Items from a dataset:
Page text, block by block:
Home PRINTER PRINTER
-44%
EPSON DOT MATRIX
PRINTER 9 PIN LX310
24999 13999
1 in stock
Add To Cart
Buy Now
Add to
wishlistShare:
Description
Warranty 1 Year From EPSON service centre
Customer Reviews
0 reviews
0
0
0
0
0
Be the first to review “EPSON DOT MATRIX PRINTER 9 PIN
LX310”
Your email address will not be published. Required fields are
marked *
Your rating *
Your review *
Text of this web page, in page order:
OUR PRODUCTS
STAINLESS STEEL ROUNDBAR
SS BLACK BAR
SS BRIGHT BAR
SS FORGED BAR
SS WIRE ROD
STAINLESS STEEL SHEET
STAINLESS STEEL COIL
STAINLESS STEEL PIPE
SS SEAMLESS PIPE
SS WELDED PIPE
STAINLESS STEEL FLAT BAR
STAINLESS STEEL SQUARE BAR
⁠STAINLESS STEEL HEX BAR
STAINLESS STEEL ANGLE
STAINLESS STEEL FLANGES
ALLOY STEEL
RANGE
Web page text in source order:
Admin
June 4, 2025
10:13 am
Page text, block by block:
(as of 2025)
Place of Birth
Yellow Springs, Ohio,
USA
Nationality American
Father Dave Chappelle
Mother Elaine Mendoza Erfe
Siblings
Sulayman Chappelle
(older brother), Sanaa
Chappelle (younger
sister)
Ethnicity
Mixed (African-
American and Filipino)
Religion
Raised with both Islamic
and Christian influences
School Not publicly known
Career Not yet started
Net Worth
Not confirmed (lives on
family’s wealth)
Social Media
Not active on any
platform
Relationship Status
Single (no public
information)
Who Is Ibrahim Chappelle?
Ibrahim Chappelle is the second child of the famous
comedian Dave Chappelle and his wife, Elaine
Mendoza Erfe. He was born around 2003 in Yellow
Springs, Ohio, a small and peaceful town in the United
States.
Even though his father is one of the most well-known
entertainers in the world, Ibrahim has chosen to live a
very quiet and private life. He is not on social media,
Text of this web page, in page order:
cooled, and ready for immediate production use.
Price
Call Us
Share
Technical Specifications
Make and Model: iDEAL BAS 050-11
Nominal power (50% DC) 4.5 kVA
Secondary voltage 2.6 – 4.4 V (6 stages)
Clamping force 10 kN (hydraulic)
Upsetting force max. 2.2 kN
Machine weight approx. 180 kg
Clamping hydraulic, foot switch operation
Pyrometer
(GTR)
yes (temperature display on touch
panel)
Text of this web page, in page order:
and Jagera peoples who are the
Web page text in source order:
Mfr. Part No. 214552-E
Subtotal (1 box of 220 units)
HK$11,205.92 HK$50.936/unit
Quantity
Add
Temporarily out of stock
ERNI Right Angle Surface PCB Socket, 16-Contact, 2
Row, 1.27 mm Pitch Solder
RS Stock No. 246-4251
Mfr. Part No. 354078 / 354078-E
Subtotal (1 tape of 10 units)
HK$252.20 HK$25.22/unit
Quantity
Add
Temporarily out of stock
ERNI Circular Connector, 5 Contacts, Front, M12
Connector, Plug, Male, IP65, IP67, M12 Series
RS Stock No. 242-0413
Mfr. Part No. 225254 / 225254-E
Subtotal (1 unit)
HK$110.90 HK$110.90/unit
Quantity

→ **What is required**: What you retype should run from the first line of the entries above through the line containing "Your review *", exactly and in full.

→ **Task response**:
Page text, block by block:
Home PRINTER PRINTER
-44%
EPSON DOT MATRIX
PRINTER 9 PIN LX310
24999 13999
1 in stock
Add To Cart
Buy Now
Add to
wishlistShare:
Description
Warranty 1 Year From EPSON service centre
Customer Reviews
0 reviews
0
0
0
0
0
Be the first to review “EPSON DOT MATRIX PRINTER 9 PIN
LX310”
Your email address will not be published. Required fields are
marked *
Your rating *
Your review *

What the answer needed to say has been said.